LM Deluge supports two complementary types of caching:

  1. Local caching: store APIResponse objects locally so repeated prompts avoid the network entirely.
  2. Provider-side caching: ask Anthropic to cache specific parts of the prompt so you pay the discounted cached-token rate.

Pass any object with a get(prompt: Conversation) and put(prompt, response) method into LLMClient(cache=...).
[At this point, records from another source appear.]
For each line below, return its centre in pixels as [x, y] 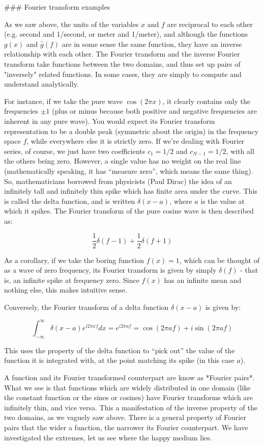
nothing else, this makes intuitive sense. [66, 290]
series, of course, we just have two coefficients [75, 151]
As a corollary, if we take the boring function [74, 260]
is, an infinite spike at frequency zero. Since [72, 280]
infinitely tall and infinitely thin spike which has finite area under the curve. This [131, 191]
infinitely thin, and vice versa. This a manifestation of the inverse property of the [131, 407]
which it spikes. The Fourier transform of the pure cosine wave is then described [129, 211]
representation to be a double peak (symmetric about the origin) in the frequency [131, 131]
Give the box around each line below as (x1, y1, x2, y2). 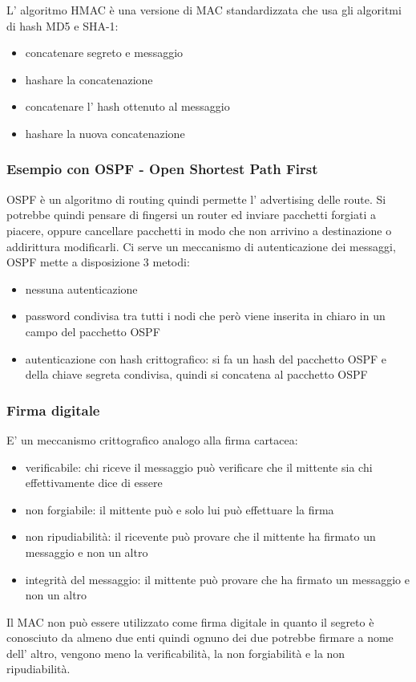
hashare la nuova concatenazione (25, 124, 185, 141)
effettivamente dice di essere (25, 474, 163, 491)
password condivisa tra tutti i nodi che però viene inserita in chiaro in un (25, 307, 386, 324)
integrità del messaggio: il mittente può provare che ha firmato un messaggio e (25, 570, 410, 587)
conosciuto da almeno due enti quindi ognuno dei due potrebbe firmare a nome (6, 629, 394, 646)
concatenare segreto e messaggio (25, 44, 184, 61)
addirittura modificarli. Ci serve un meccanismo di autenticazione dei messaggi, (6, 237, 396, 254)
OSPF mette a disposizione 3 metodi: (6, 254, 190, 270)
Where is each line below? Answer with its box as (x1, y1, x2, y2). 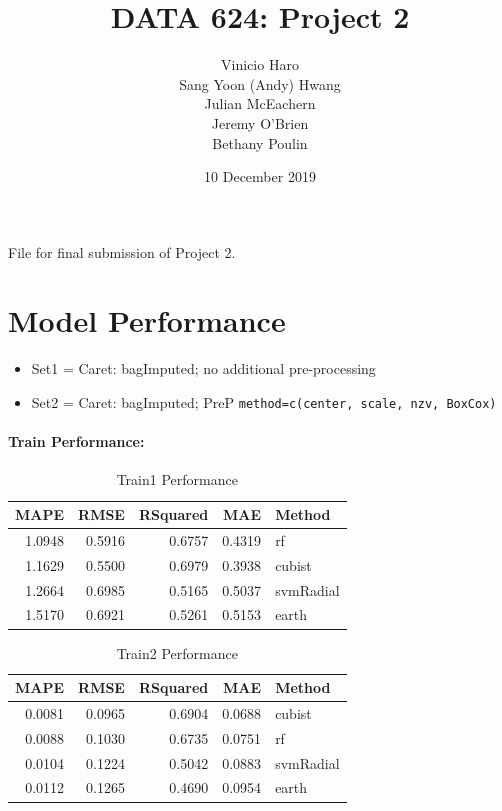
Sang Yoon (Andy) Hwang (179, 73, 341, 94)
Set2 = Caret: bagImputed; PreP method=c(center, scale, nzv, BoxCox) (31, 392, 497, 412)
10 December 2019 (204, 166, 316, 187)
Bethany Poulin (212, 132, 308, 153)
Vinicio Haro (221, 54, 299, 75)
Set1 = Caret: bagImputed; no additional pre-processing (31, 358, 376, 379)
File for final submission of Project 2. (8, 241, 236, 262)
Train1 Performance (116, 469, 238, 490)
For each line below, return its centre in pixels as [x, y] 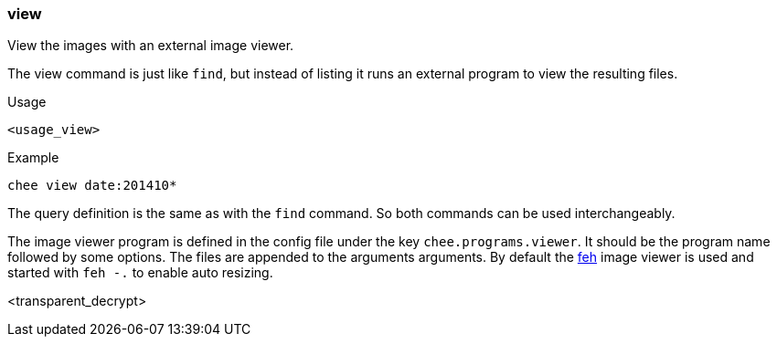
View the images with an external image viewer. [151, 46]
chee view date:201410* [92, 186]
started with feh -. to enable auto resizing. [140, 273]
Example [33, 158]
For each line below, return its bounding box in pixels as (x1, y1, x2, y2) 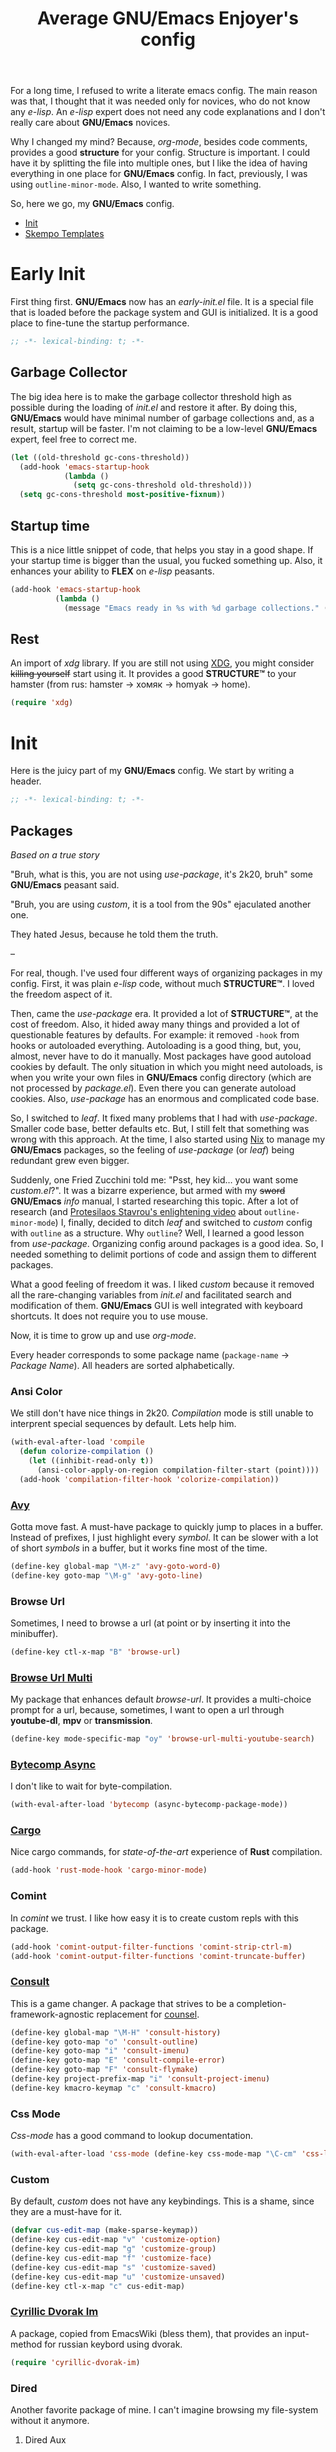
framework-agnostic (10, 2008, 95, 2020)
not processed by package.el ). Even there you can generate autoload (10, 1082, 297, 1094)
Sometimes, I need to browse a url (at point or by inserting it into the (10, 1617, 291, 1629)
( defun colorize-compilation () (19, 1447, 155, 1457)
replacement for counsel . (96, 2008, 200, 2020)
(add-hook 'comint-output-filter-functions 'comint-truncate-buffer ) (10, 1951, 307, 1961)
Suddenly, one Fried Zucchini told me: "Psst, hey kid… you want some (10, 1173, 299, 1186)
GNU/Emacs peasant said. (10, 878, 120, 891)
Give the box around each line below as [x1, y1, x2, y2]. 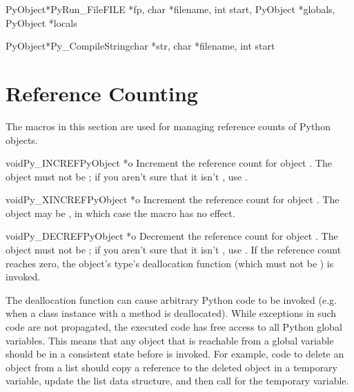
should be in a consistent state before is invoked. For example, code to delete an [6, 347, 344, 361]
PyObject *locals [6, 15, 77, 30]
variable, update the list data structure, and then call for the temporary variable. [6, 373, 349, 388]
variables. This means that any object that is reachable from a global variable [6, 333, 334, 347]
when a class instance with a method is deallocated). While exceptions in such [6, 306, 337, 320]
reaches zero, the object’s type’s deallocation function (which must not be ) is [6, 256, 334, 270]
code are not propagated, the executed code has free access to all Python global [6, 320, 342, 334]
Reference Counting [6, 79, 198, 107]
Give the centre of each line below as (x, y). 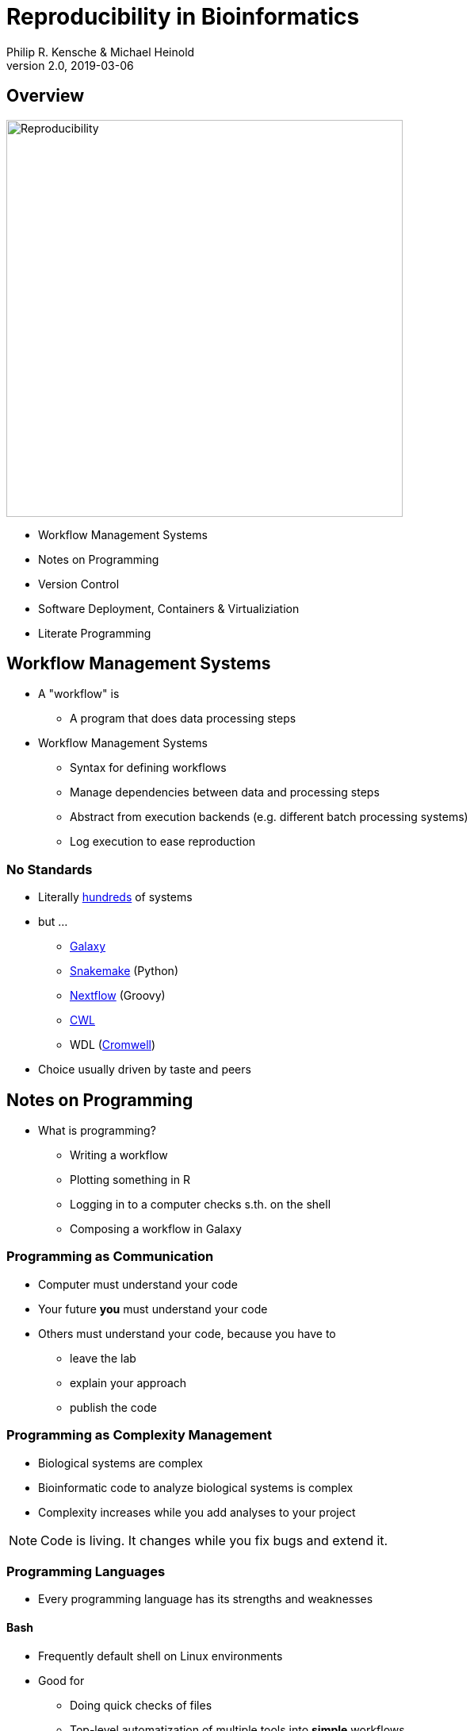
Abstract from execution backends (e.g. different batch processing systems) (269, 817)
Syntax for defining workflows (148, 768)
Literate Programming (95, 633)
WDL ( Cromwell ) (113, 1045)
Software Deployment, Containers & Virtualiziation (169, 608)
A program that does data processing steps (183, 719)
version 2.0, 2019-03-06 (70, 65)
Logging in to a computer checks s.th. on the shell (201, 1205)
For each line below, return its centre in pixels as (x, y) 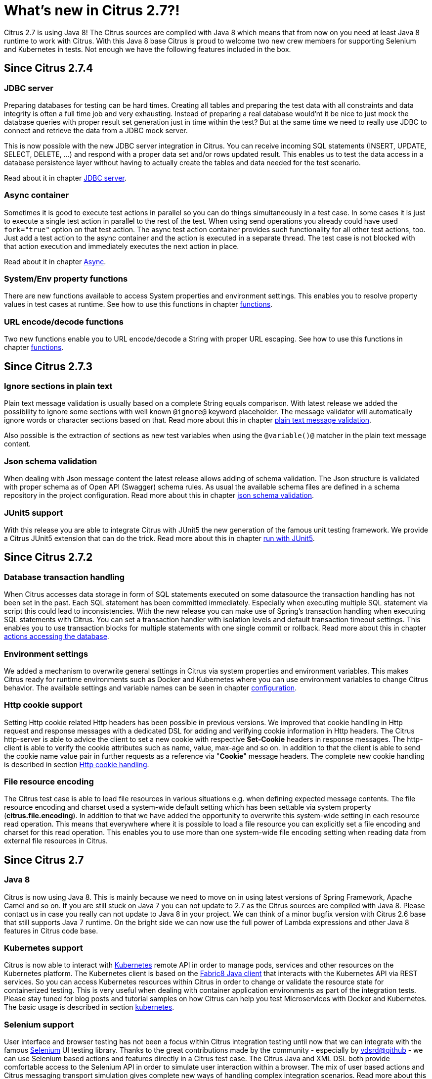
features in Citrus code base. (51, 931)
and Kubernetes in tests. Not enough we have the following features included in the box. (148, 49)
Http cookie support (43, 705)
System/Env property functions (66, 279)
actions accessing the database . (57, 637)
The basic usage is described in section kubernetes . (89, 1007)
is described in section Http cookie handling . (77, 764)
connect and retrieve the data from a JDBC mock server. (96, 130)
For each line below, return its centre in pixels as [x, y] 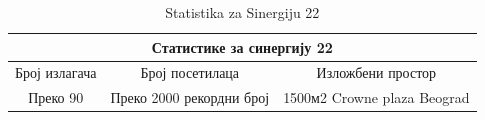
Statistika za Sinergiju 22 [242, 12]
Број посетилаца [190, 72]
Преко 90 [56, 97]
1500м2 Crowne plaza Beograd [376, 97]
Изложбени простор [376, 72]
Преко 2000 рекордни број [190, 97]
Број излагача [56, 72]
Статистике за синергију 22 [242, 46]
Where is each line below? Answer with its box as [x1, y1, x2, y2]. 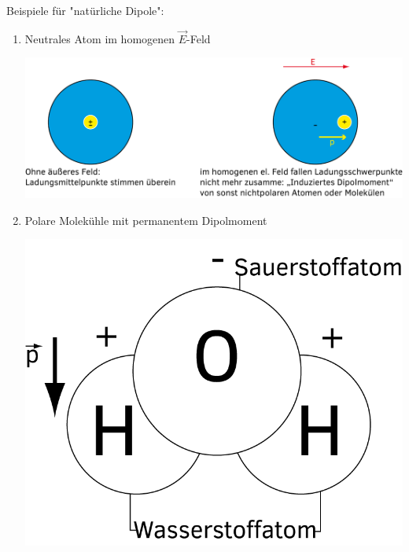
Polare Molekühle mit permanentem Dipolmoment [24, 212, 267, 228]
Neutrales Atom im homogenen [24, 30, 175, 46]
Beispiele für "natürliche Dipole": [6, 2, 164, 18]
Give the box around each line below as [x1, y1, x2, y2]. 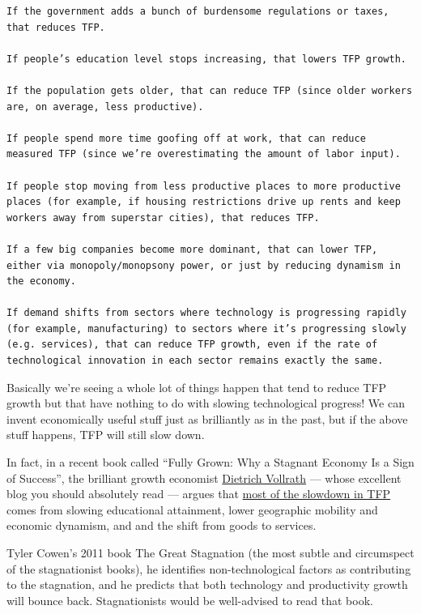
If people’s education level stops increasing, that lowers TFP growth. [6, 53, 406, 65]
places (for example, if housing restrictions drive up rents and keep [6, 196, 401, 208]
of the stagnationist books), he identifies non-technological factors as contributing [6, 560, 411, 577]
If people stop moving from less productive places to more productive [6, 180, 401, 192]
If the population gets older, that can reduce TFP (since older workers [6, 84, 413, 96]
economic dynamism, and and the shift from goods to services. [6, 517, 317, 534]
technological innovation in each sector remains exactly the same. [6, 355, 384, 367]
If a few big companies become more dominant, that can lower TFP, [6, 243, 378, 255]
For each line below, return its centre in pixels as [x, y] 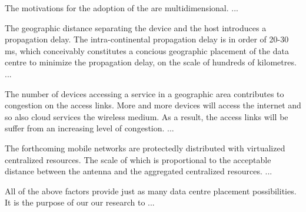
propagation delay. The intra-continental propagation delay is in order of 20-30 [147, 39]
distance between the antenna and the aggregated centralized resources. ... [139, 171]
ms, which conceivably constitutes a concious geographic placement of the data [147, 50]
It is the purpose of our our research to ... [80, 202]
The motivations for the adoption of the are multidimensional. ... [122, 8]
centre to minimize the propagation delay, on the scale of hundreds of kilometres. [151, 62]
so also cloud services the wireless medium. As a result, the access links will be [147, 116]
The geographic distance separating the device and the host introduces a [136, 27]
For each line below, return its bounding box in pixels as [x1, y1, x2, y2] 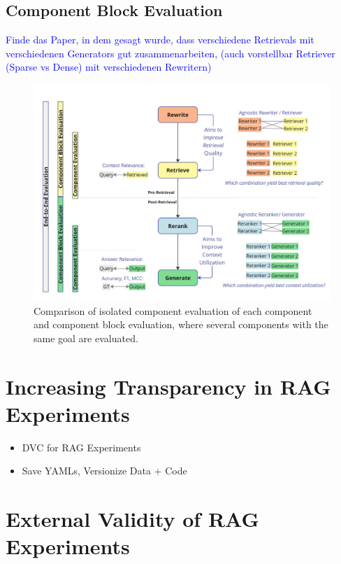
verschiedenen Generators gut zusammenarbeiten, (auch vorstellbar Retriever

The built-in caches live in lm_deluge.cache:

from lm_deluge import LLMClient
from lm_deluge.cache import SqliteCache
client = LLMClient("gpt-4.1-mini", cache=SqliteCache("my_cache.db"))
# First call hits the API
responses = client.process_prompts_sync(["What is 2+2?"])
# Second call returns instantly
responses = client.process_prompts_sync(["What is 2+2?"])
  • SqliteCache (lm_deluge.cache.SqliteCache) – Stores responses inside a single SQLite file. Requires no extra dependencies and is ideal for sharing a cache between batch runs.
  • LevelDBCache (lm_deluge.cache.LevelDBCache) – Uses LevelDB for large caches. Install plyvel to enable it. Provide a directory path and LM Deluge handles serialization for you.
  • DistributedDictCache – Wrap a dictionary-like object that exposes .get(key) and .put(key, value) (for example Modal’s distributed dict). The cache key is automatically namespaced by the cache_key argument.
from modal import Dict
from lm_deluge.cache import LevelDBCache, DistributedDictCache
ldb_cache = LevelDBCache("./cache-dir")
modal_cache = DistributedDictCache(Dict(), cache_key="project-x")
  • Cross-batch only: caches are consulted before each HTTP call, so duplicate prompts inside the same batch will still make new requests until the first one finishes.
  • Exact matches: Keys are derived only from the serialized Conversation, so changing the sampling parameters will still hit the same entry.
  • Cost savings: Cached responses are completely free - no API call is made

Example:

# First batch: 100 API calls
resps1 = client.process_prompts_sync([same_prompt] * 100)
# Second batch: 100 cache hits (0 API calls)
resps2 = client.process_prompts_sync([same_prompt] * 100)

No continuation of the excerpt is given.